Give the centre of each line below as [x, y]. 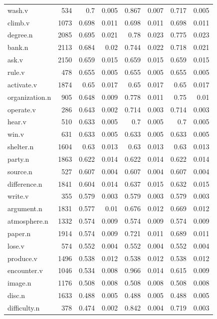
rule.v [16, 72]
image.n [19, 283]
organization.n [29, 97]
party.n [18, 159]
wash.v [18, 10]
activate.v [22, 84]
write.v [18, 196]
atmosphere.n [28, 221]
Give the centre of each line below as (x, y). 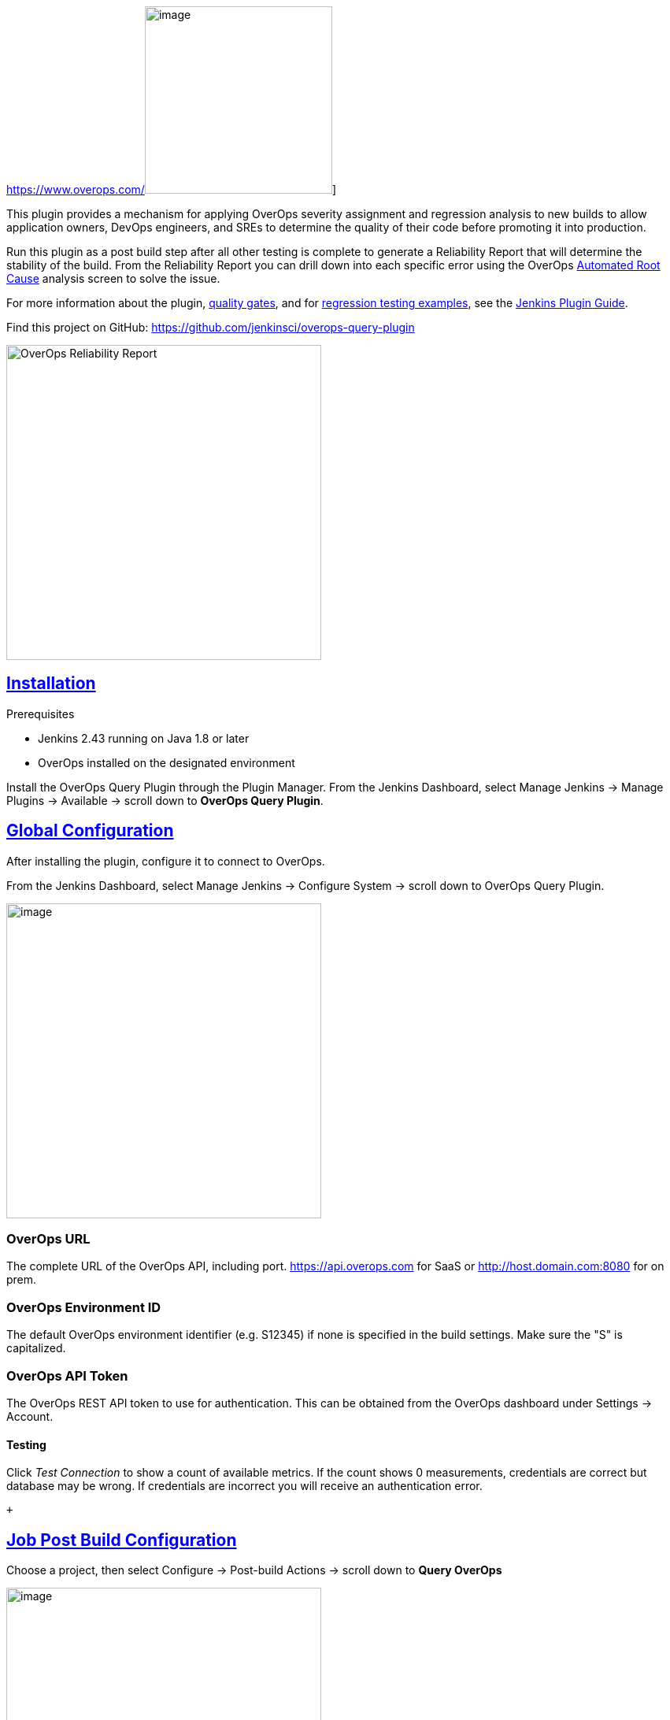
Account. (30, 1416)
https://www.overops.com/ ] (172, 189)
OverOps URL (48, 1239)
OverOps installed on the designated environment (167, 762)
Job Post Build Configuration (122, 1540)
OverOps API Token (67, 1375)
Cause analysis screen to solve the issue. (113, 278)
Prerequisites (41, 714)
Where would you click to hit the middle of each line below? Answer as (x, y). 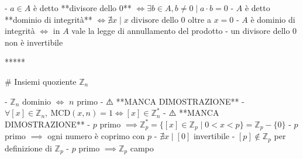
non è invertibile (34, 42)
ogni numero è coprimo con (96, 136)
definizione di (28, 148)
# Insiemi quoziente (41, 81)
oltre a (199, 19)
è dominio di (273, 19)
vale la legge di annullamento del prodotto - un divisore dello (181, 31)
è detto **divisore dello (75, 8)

┄┄┄┄┄┄┄┄┄┄

● **Task brief**
Pull every line containing the word "divisore" out of the listing.

● **Answer to this exercise**
vale la legge di annullamento del prodotto - un divisore dello (181, 31)
è detto **divisore dello (75, 8)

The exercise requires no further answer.